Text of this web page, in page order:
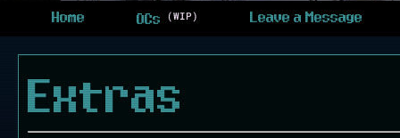
Home OCs (WIP) Leave a Message
Extras
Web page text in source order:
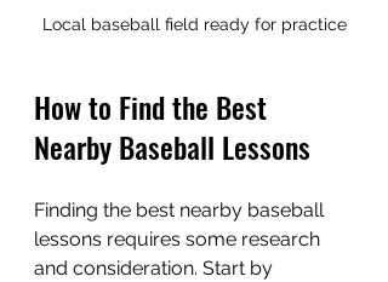
Local baseball field ready for practice
How to Find the Best
Nearby Baseball Lessons
Finding the best nearby baseball
lessons requires some research
and consideration. Start by
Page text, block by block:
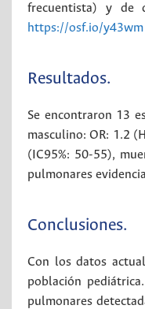
frecuentista) y de
https://osf.io/y43wm
Resultados.
Se encontraron 13
masculino: OR: 1.2
(IC95%: 50-55),
pulmonares
Conclusiones.
Con los datos
población
pulmonares
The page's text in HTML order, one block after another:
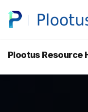
Plootus Resource
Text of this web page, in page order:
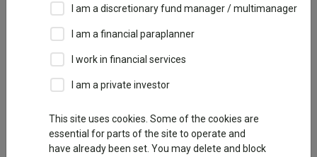
IA Short Term Money Market
I am a discretionary fund manager / multimanager
I am a financial paraplanner
I work in financial services
I am a private investor
This site uses cookies. Some of the cookies are
essential for parts of the site to operate and
have already been set. You may delete and block
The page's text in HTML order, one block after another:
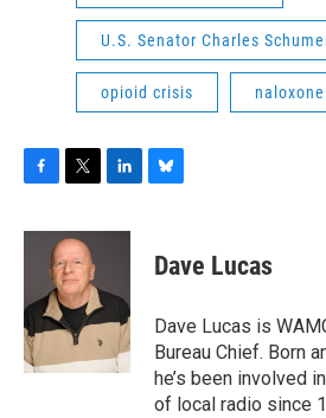
U.S. Senator Charles
opioid crisis naloxone
c
o
o
k
i
t
t
e
r
n
d
I
e
s
y
Dave Lucas
Dave Lucas is
Bureau Chief. Born
he’s been involved
of local radio since
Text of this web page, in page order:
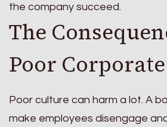
the company succeed.
The
Poor
Poor culture can harm a lot. A
make employees disengage
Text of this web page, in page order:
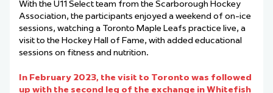
With the U11 Select team from the Scarborough Hockey
Association, the participants enjoyed a weekend of on-ice
sessions, watching a Toronto Maple Leafs practice live, a
visit to the Hockey Hall of Fame, with added educational
sessions on fitness and nutrition.
In February 2023, the visit to Toronto was followed
up with the second leg of the exchange in Whitefish
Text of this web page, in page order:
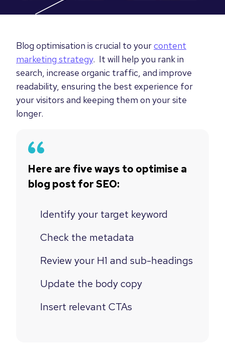
Blog optimisation is crucial to yourcontent
marketing strategy. It will help you rank in
search, increase organic traffic, and improve
readability, ensuring the best experience for
your visitors and keeping them on your site
longer.
Here are five ways to optimise a
blog post for SEO:
Identify your target keyword
Check the metadata
Review your H1 and sub-headings
Update the body copy
Insert relevant CTAs
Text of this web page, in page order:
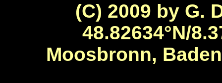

Exercise
Each entry above should be copied exactly. The pictures should not.

Solved problem
Text of this web page, in page order:
Home OCs (WIP) Leave a Message
Extras
Web page text in source order:
Local baseball field ready for practice
How to Find the Best
Nearby Baseball Lessons
Finding the best nearby baseball
lessons requires some research
and consideration. Start by
Page text, block by block:
frecuentista) y de
https://osf.io/y43wm
Resultados.
Se encontraron 13
masculino: OR: 1.2
(IC95%: 50-55),
pulmonares
Conclusiones.
Con los datos
población
pulmonares
The page's text in HTML order, one block after another:
Plootus Resource
Text of this web page, in page order:
IA Short Term Money Market
I am a discretionary fund manager / multimanager
I am a financial paraplanner
I work in financial services
I am a private investor
This site uses cookies. Some of the cookies are
essential for parts of the site to operate and
have already been set. You may delete and block
The page's text in HTML order, one block after another:
U.S. Senator Charles
opioid crisis naloxone
c
o
o
k
i
t
t
e
r
n
d
I
e
s
y
Dave Lucas
Dave Lucas is
Bureau Chief. Born
he’s been involved
of local radio since
Text of this web page, in page order:
the company succeed.
The
Poor
Poor culture can harm a lot. A
make employees disengage
Text of this web page, in page order:
With the U11 Select team from the Scarborough Hockey
Association, the participants enjoyed a weekend of on-ice
sessions, watching a Toronto Maple Leafs practice live, a
visit to the Hockey Hall of Fame, with added educational
sessions on fitness and nutrition.
In February 2023, the visit to Toronto was followed
up with the second leg of the exchange in Whitefish
Text of this web page, in page order:
Blog optimisation is crucial to yourcontent
marketing strategy. It will help you rank in
search, increase organic traffic, and improve
readability, ensuring the best experience for
your visitors and keeping them on your site
longer.
Here are five ways to optimise a
blog post for SEO:
Identify your target keyword
Check the metadata
Review your H1 and sub-headings
Update the body copy
Insert relevant CTAs
Text of this web page, in page order:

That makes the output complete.